*Your goal:* Copy out, from the data, each line containing the string "TODO".

━━━━━ Exercise data ━━━━━

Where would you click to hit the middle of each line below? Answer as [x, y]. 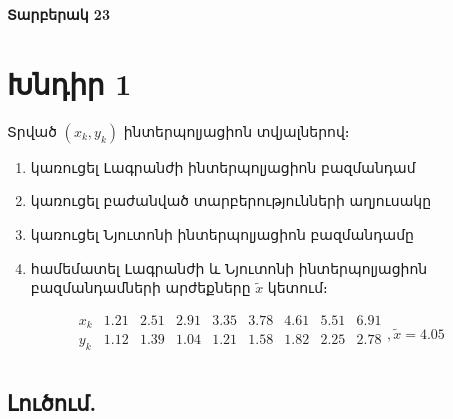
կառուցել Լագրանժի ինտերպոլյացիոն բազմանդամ [223, 166]
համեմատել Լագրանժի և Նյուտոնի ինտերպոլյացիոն [229, 267]
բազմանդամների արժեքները [140, 287]
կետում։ [297, 287]
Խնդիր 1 [69, 82]
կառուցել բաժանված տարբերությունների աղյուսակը [231, 200]
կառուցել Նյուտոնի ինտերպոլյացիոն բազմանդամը [222, 233]
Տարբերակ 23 [58, 14]
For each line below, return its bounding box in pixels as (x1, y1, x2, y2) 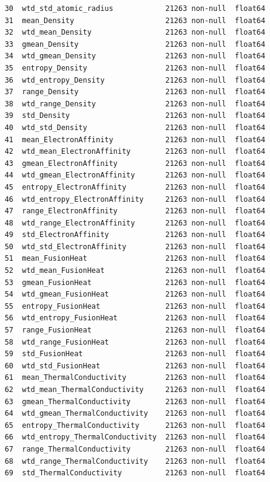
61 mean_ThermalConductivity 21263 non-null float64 (4, 373, 266, 382)
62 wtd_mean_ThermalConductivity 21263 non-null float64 (4, 385, 266, 394)
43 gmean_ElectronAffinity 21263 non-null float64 (4, 159, 266, 168)
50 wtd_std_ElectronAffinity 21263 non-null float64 (4, 242, 266, 251)
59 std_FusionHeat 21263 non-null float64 (4, 349, 266, 359)
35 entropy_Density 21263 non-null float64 (4, 63, 266, 72)
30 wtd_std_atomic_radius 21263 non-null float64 (4, 4, 266, 13)
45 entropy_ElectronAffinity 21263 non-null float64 (4, 182, 266, 191)
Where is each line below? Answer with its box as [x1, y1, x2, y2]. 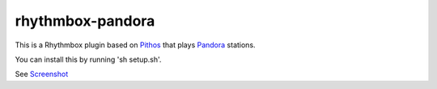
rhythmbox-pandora [15, 12, 155, 30]
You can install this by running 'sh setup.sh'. [15, 55, 162, 64]
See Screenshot [15, 69, 69, 79]
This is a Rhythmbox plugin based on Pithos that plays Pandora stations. [15, 40, 256, 50]
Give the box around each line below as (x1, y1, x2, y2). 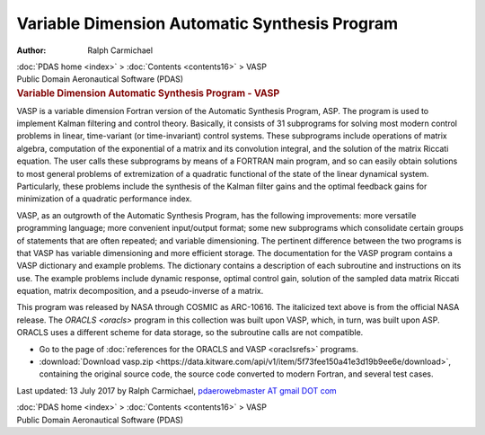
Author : (16, 45, 47, 56)
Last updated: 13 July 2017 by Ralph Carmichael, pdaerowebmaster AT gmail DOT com (16, 385, 337, 395)
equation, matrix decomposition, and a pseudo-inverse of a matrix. (16, 286, 264, 297)
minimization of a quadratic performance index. (16, 193, 192, 204)
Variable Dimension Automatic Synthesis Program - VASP (16, 86, 280, 99)
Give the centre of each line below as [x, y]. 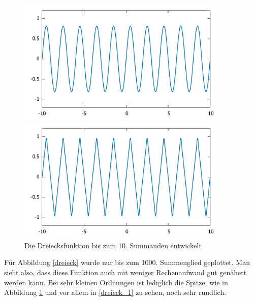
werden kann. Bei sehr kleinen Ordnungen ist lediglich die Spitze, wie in [116, 282]
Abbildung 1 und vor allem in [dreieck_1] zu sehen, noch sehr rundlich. [115, 292]
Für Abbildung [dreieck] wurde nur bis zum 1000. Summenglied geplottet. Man [127, 262]
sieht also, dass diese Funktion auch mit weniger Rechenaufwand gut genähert [125, 272]
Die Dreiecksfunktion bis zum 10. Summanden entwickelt [113, 245]
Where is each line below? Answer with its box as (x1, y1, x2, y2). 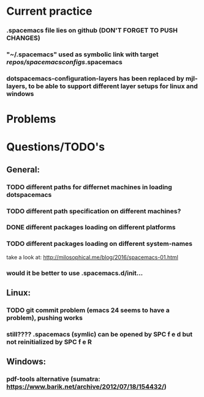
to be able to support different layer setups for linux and (28, 81, 198, 90)
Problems (6, 112, 56, 126)
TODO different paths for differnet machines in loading (6, 182, 173, 191)
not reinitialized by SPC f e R (6, 338, 92, 346)
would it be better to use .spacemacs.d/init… (6, 269, 143, 277)
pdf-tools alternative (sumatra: (6, 375, 100, 384)
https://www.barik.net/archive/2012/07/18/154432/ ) (6, 382, 167, 391)
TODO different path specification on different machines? (6, 207, 181, 215)
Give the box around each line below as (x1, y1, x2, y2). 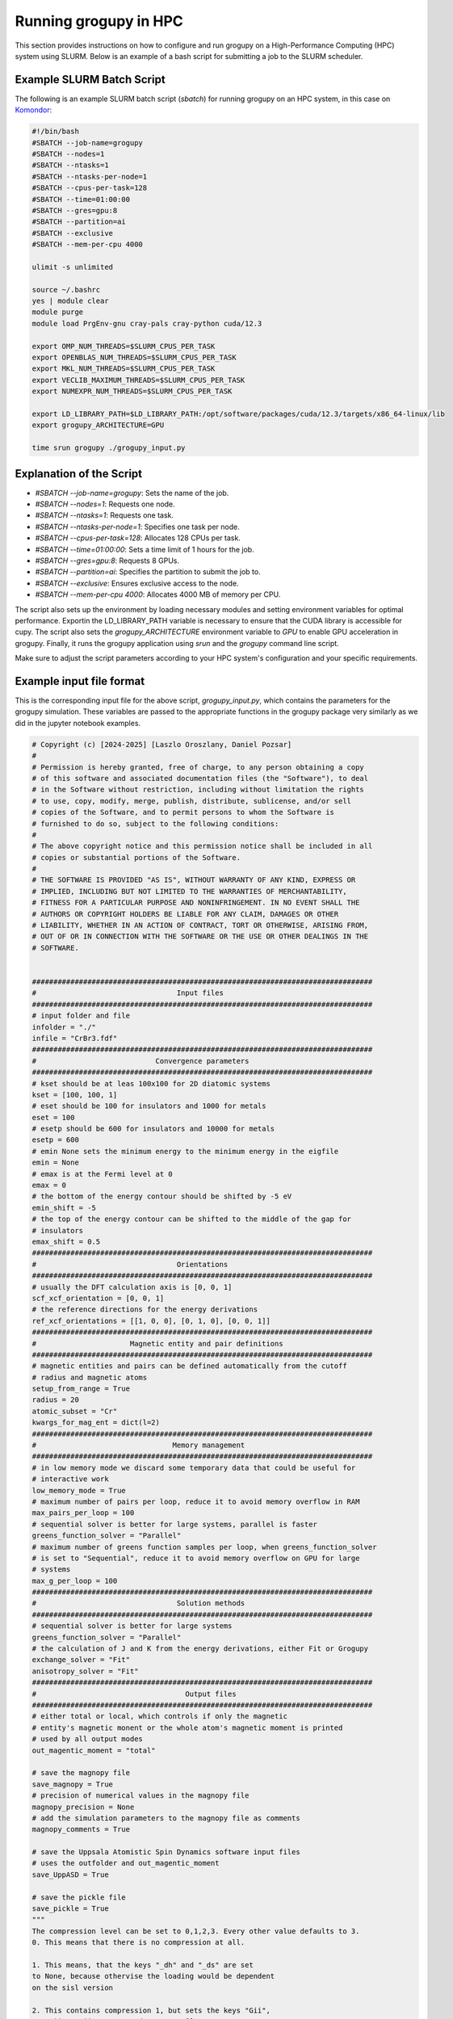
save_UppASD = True (31, 1870, 109, 1879)
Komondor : (15, 105, 52, 115)
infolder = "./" (31, 1022, 97, 1031)
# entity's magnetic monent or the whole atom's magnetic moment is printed (31, 1723, 343, 1732)
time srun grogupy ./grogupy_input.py (31, 443, 186, 452)
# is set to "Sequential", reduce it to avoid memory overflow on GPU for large (31, 1553, 360, 1563)
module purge (31, 308, 84, 317)
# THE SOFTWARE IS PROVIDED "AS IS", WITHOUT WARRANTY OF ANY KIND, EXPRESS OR (31, 875, 356, 884)
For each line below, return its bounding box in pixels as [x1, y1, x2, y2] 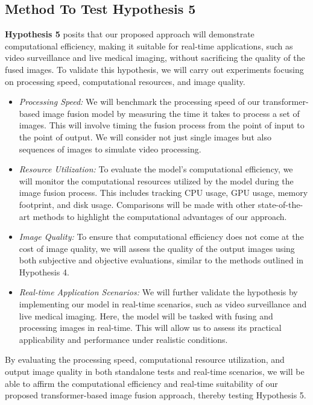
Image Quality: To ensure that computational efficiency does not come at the [19, 230, 304, 243]
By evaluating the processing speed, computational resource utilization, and [5, 353, 285, 366]
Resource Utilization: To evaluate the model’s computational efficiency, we [19, 163, 293, 175]
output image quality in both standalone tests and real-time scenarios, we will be [5, 365, 305, 378]
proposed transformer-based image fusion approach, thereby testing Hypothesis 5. [5, 389, 306, 401]
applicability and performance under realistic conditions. [19, 333, 228, 345]
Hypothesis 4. [19, 265, 69, 278]
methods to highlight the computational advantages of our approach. [33, 210, 287, 222]
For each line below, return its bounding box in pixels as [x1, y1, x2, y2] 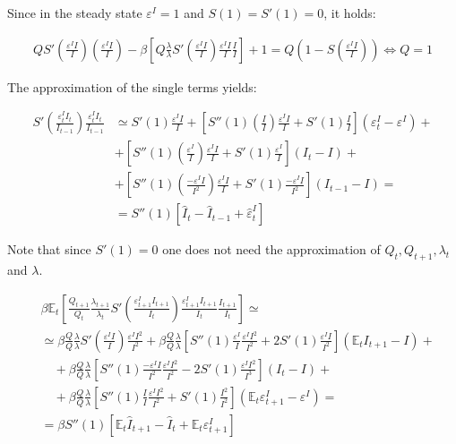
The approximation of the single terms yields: [7, 77, 257, 96]
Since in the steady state [7, 4, 142, 21]
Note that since [7, 240, 91, 259]
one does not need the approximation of [162, 240, 381, 259]
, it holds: [323, 4, 376, 21]
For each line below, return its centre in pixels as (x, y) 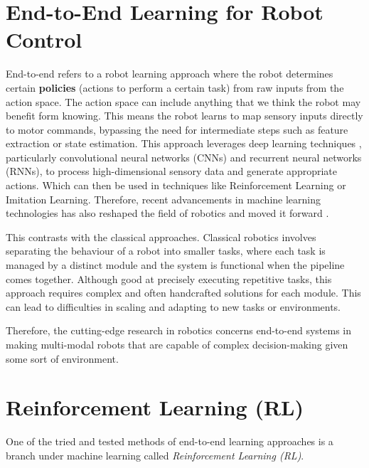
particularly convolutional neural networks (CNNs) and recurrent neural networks (184, 157)
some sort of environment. (62, 358)
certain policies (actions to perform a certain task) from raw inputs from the (175, 87)
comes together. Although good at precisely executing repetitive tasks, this (169, 278)
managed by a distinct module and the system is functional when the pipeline (175, 265)
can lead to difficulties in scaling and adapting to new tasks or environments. (173, 306)
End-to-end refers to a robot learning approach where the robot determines (170, 74)
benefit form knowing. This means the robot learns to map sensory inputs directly (184, 116)
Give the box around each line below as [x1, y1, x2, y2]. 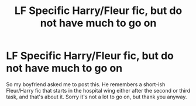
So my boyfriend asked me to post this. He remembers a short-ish [6, 80, 166, 88]
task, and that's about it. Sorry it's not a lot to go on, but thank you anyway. [6, 93, 187, 100]
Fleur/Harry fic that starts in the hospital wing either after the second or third [6, 87, 191, 94]
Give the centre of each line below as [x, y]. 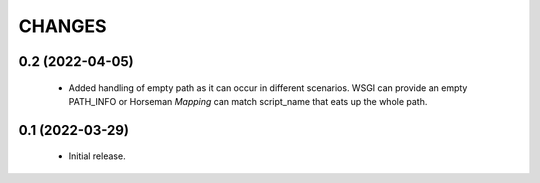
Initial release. [97, 156]
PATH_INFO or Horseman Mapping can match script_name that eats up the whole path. [248, 101]
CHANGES [62, 26]
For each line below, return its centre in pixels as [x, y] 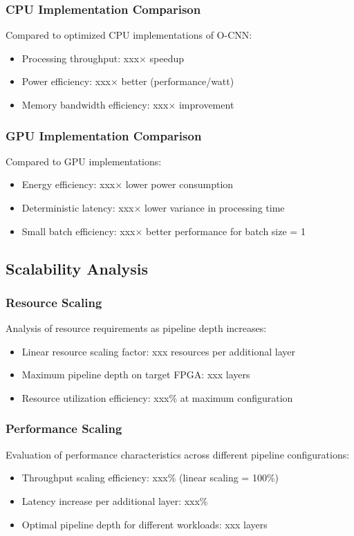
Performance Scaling [64, 428]
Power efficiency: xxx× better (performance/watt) [128, 81]
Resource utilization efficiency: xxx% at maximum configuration [157, 397]
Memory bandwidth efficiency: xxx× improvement [128, 104]
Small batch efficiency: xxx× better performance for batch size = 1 [164, 231]
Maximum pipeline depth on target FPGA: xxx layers [136, 375]
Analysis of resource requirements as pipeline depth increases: [136, 328]
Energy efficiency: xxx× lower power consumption [128, 184]
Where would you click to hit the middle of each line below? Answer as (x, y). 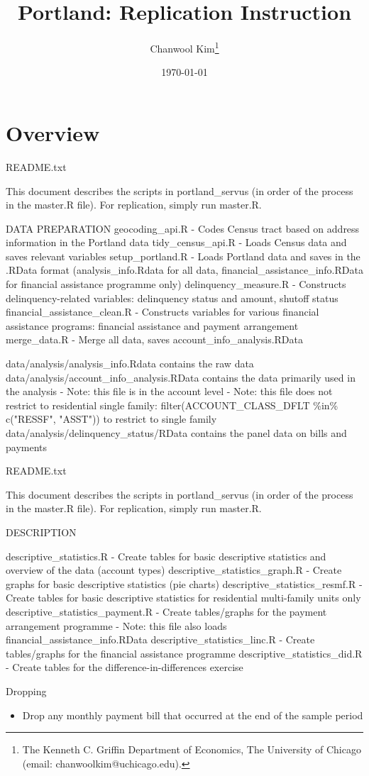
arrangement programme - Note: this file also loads (116, 625)
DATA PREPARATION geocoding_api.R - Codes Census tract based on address (183, 228)
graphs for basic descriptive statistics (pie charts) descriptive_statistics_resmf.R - (184, 583)
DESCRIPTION (41, 532)
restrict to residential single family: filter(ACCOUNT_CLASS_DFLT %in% (172, 405)
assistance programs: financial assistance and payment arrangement (152, 325)
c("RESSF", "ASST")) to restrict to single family (111, 419)
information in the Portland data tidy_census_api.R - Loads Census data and (176, 242)
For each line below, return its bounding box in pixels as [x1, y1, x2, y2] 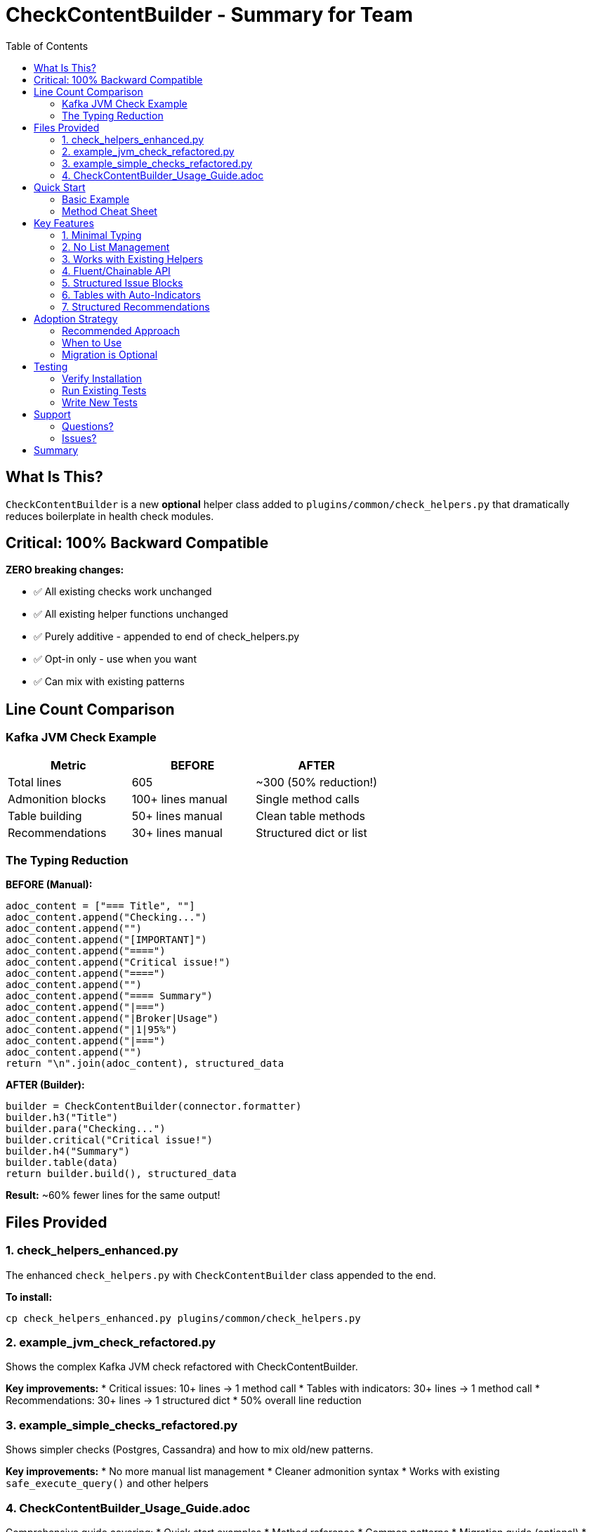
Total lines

━━━━━

*Result for this task:*
TODO different paths for differnet machines in loading (6, 182, 173, 191)
TODO different path specification on different machines? (6, 207, 181, 215)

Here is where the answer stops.